Girded by his documentary experience, Heineman beleived he was doing right in giving these people a platform and a voice in the film.

“I deal with this everyday on my documentaries,” he recalled telling his star. “It’s a human thing. If you want to give someone a hug, or give them some space, you do. Your job is to capture these moments and he wouldn’t be here if he didn’t want his story to be told.”

It was a pivotal conversation that helped nudge Pike into a stirring, bone-deep portrayal. Released in November, “A Private War” earned Pike a Golden Globe nomination for best actress and Heineman a Directors Guild of America nod for best first feature.

Looking ahead, Heineman said he plans to keep one directorial foot in features and another in documentaries. He has both in the works now. Along with “A Private War,” Heineman last year directed the five-part Showtime documentary series “The Trade” about the opioid crisis.

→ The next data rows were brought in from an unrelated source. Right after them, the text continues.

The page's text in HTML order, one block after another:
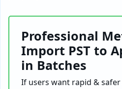
Professional
Import PST to
in Batches
If users want rapid &
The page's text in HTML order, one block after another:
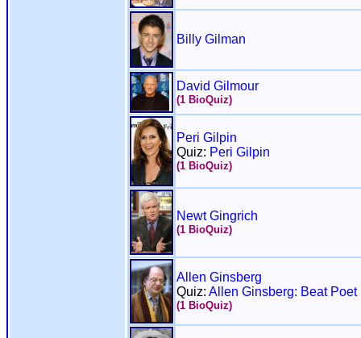
Billy Gilman
David Gilmour
(1 BioQuiz)
Peri Gilpin
Quiz: Peri Gilpin
(1 BioQuiz)
Newt Gingrich
(1 BioQuiz)
Allen Ginsberg
Quiz: Allen Ginsberg: Beat Poet
(1 BioQuiz)
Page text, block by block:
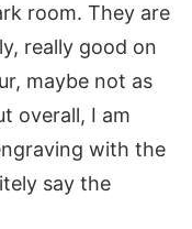
room. They are
really good on
maybe not as
overall, I am
with the
say the
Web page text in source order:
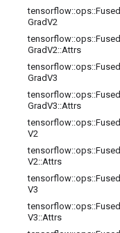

“Film has the ability to bring people together and create dialogue in an otherwise very divided world,” he said. “I hope this film — like Maria’s work — gets people to stop and care and think about the world we’re living in.”

In January, a federal court determined that the Assad regime in Syria had targeted Colvin for assassination and ordered the country’s government to pay Colvin’s family more than $300 million. The nation may not pay the sum, but the case is believed to be the beginning of Assad being held accountable for war crimes in international court.

Meanwhile, journalism remains under attack around the globe and here in the U.S., where the president has deemed the press “the enemy of the people.” Heineman hopes that “A Private War,” and Colvin’s legacy, can beat back the forces seeking to silence the truth.

“We’re living in a world of soundbites and fake news, in a country where certain people in power are demonizing specific journalists and journalism in general,” he said. “This film is not only an homage to Marie but to journalism and the people who are fighting for the truth and shedding light on dark corners of the world. I think that’s an important message to get out there today.”